#### [PROBLEM TO SOLVE]
This task calls for the lines below starting at the one containing "L'aparador de l'arxiu" and ending at the one containing "medan vuxna i", repeated exactly with both ends kept and pictures left out.

#### [Extracted records]

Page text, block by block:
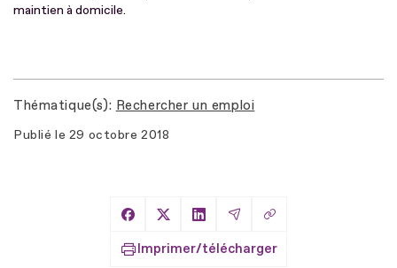
maintien à domicile.
Thématique(s) Rechercher un emploi
Publié le 29 octobre 2018
Partager sur Facebook
Partager sur X
Partager sur LinkedIn
Partager par Email
Copier le lien
Imprimer/télécharger
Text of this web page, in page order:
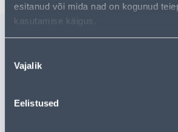
esitanud või mida nad on kogunud
kasutamise käigus.
valik
Vajalik
Eelistused
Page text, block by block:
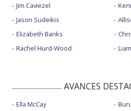
Jim Caviezel
Jason Sudeikis
Elizabeth Banks
Rachel Hurd-Wood
AVANCES
Ella McCay
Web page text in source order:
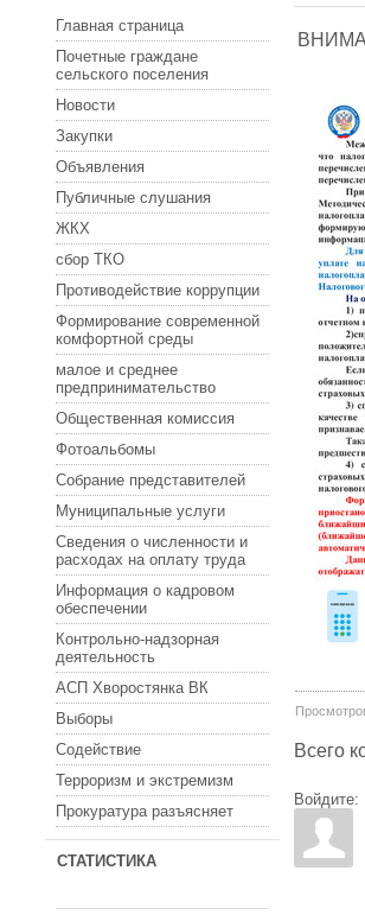
Главная страница
Почетные граждане
сельского поселения
Новости
Закупки
Объявления
Публичные слушания
ЖКХ
сбор ТКО
Противодействие коррупции
Формирование современной
комфортной среды
малое и среднее
предпринимательство
Общественная комиссия
Фотоальбомы
Собрание представителей
Муниципальные услуги
Сведения о численности и
расходах на оплату труда
Информация о кадровом
обеспечении
Контрольно-надзорная
деятельность
АСП Хворостянка ВК
Выборы
Содействие
Терроризм и экстремизм
Прокуратура разъясняет
СТАТИСТИКА
Всего
Войдите:
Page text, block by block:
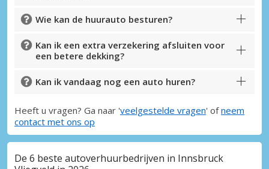
Wie kan de huurauto besturen?
Kan ik een extra verzekering afsluiten voor
een betere dekking?
Kan ik vandaag nog een auto huren?
Heeft u vragen? Ga naar 'veelgestelde vragen' ofneem
contact met ons op
De 6 beste autoverhuurbedrijven in Innsbruck
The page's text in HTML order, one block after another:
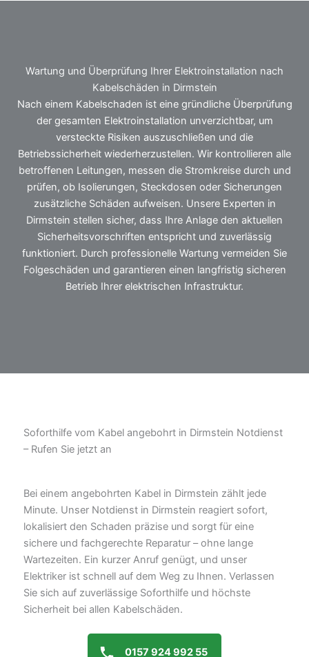
Wartung und Überprüfung Ihrer Elektroinstallation nach
Kabelschäden in Dirmstein
Nach einem Kabelschaden ist eine gründliche Überprüfung
der gesamten Elektroinstallation unverzichtbar, um
versteckte Risiken auszuschließen und die
Betriebssicherheit wiederherzustellen. Wir kontrollieren alle
betroffenen Leitungen, messen die Stromkreise durch und
prüfen, ob Isolierungen, Steckdosen oder Sicherungen
zusätzliche Schäden aufweisen. Unsere Experten in
Dirmstein stellen sicher, dass Ihre Anlage den aktuellen
Sicherheitsvorschriften entspricht und zuverlässig
funktioniert. Durch professionelle Wartung vermeiden Sie
Folgeschäden und garantieren einen langfristig sicheren
Betrieb Ihrer elektrischen Infrastruktur.
Soforthilfe vom Kabel angebohrt in Dirmstein Notdienst
– Rufen Sie jetzt an
Bei einem angebohrten Kabel in Dirmstein zählt jede
Minute. Unser Notdienst in Dirmstein reagiert sofort,
lokalisiert den Schaden präzise und sorgt für eine
sichere und fachgerechte Reparatur – ohne lange
Wartezeiten. Ein kurzer Anruf genügt, und unser
Elektriker ist schnell auf dem Weg zu Ihnen. Verlassen
Sie sich auf zuverlässige Soforthilfe und höchste
Sicherheit bei allen Kabelschäden.
0157 924 992 55
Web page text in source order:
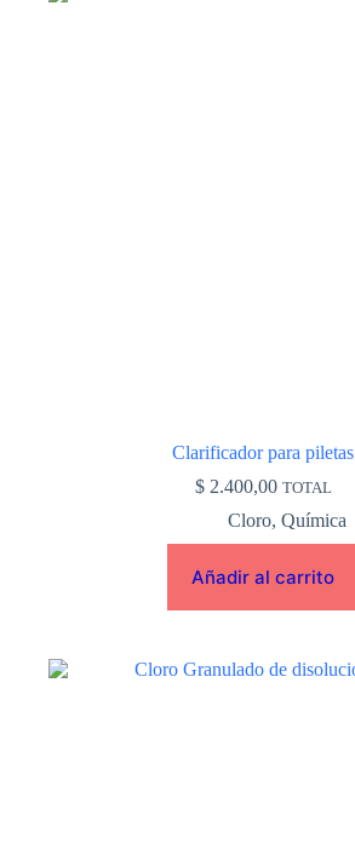
Clarificador para piletas
$2.400,00 TOTAL
Cloro,Química
Añadir al carrito
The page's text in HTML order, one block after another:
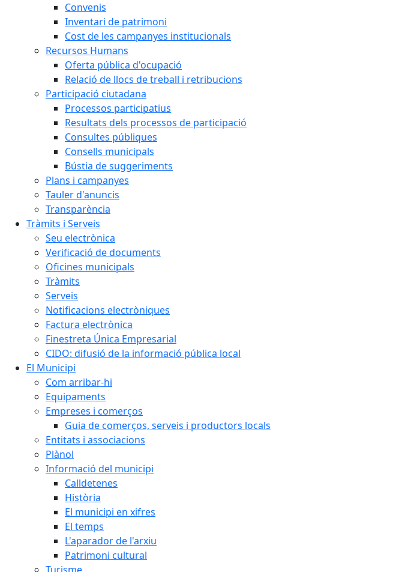
Convenis
Inventari de patrimoni
Cost de les campanyes institucionals
Recursos Humans
Oferta pública d'ocupació
Relació de llocs de treball i retribucions
Participació ciutadana
Processos participatius
Resultats dels processos de participació
Consultes públiques
Consells municipals
Bústia de suggeriments
Plans i campanyes
Tauler d'anuncis
Transparència
Tràmits i Serveis
Seu electrònica
Verificació de documents
Oficines municipals
Tràmits
Serveis
Notificacions electròniques
Factura electrònica
Finestreta Única Empresarial
CIDO: difusió de la informació pública local
El Municipi
Com arribar-hi
Equipaments
Empreses i comerços
Guia de comerços, serveis i productors locals
Entitats i associacions
Plànol
Informació del municipi
Calldetenes
Història
El municipi en xifres
El temps
L'aparador de l'arxiu
Patrimoni cultural
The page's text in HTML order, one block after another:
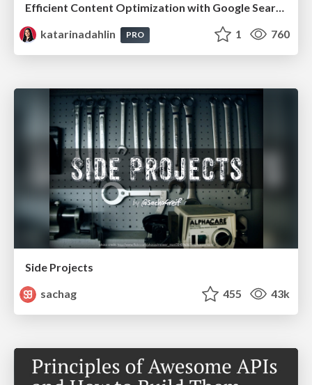
Efficient Content Optimization with Google Search Console & Apps Script
katarinadahlin
PRO 1 760
Side Projects
sachag
455 43k
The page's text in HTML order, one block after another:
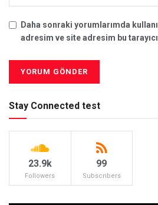
Daha sonraki yorumlarımda
adresim ve site adresim bu
Stay Connected test
23.9k
Followers
99
Subscribers
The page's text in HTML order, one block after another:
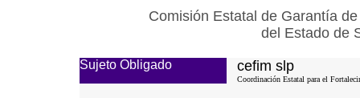
Comisión Estatal de Garantía
del Estado de
Sujeto Obligado cefim slp
Coordinación Estatal para el
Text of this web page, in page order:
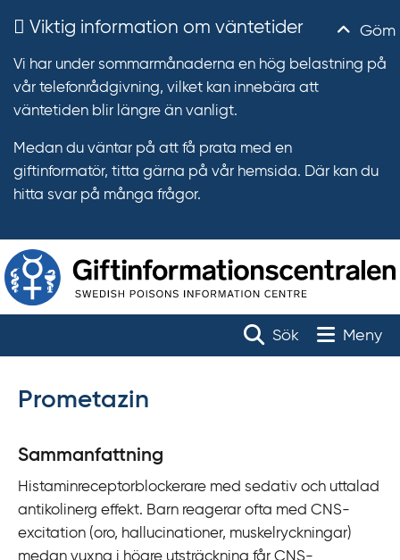
Göm
Viktig information om väntetider
Vi har under sommarmånaderna en hög belastning på
vår telefonrådgivning, vilket kan innebära att
väntetiden blir längre än vanligt.
Medan du väntar på att få prata med en
giftinformatör, titta gärna på vår hemsida. Där kan du
hitta svar på många frågor.
Sök Toggle
Meny
Prometazin
Sammanfattning
Histaminreceptorblockerare med sedativ och uttalad
antikolinerg effekt. Barn reagerar ofta med CNS-
excitation (oro, hallucinationer, muskelryckningar)
medan vuxna i högre utsträckning får CNS-
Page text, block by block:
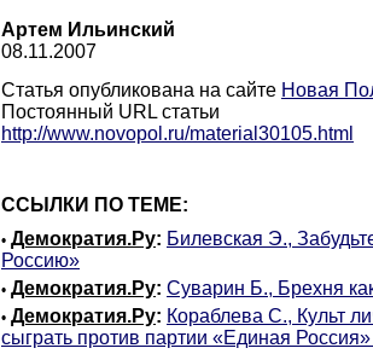
Артем Ильинский
08.11.2007
Статья опубликована на сайте Новая
Постоянный URL статьи
http://www.novopol.ru/material30105.html
ССЫЛКИ ПО ТЕМЕ:
• Демократия.Ру: Билевская Э.,
Россию»
• Демократия.Ру: Суварин Б., Брехня
• Демократия.Ру: Кораблева С., Культ
сыграть против партии «Единая

#### [ANSWER FOR THIS EXERCISE]
L'aparador de l'arxiu
Patrimoni cultural
The page's text in HTML order, one block after another:
Efficient Content Optimization with Google Search Console & Apps Script
katarinadahlin
PRO 1 760
Side Projects
sachag
455 43k
The page's text in HTML order, one block after another:
Daha sonraki yorumlarımda
adresim ve site adresim bu
Stay Connected test
23.9k
Followers
99
Subscribers
The page's text in HTML order, one block after another:
Comisión Estatal de Garantía
del Estado de
Sujeto Obligado cefim slp
Coordinación Estatal para el
Text of this web page, in page order:
Göm
Viktig information om väntetider
Vi har under sommarmånaderna en hög belastning på
vår telefonrådgivning, vilket kan innebära att
väntetiden blir längre än vanligt.
Medan du väntar på att få prata med en
giftinformatör, titta gärna på vår hemsida. Där kan du
hitta svar på många frågor.
Sök Toggle
Meny
Prometazin
Sammanfattning
Histaminreceptorblockerare med sedativ och uttalad
antikolinerg effekt. Barn reagerar ofta med CNS-
excitation (oro, hallucinationer, muskelryckningar)
medan vuxna i högre utsträckning får CNS-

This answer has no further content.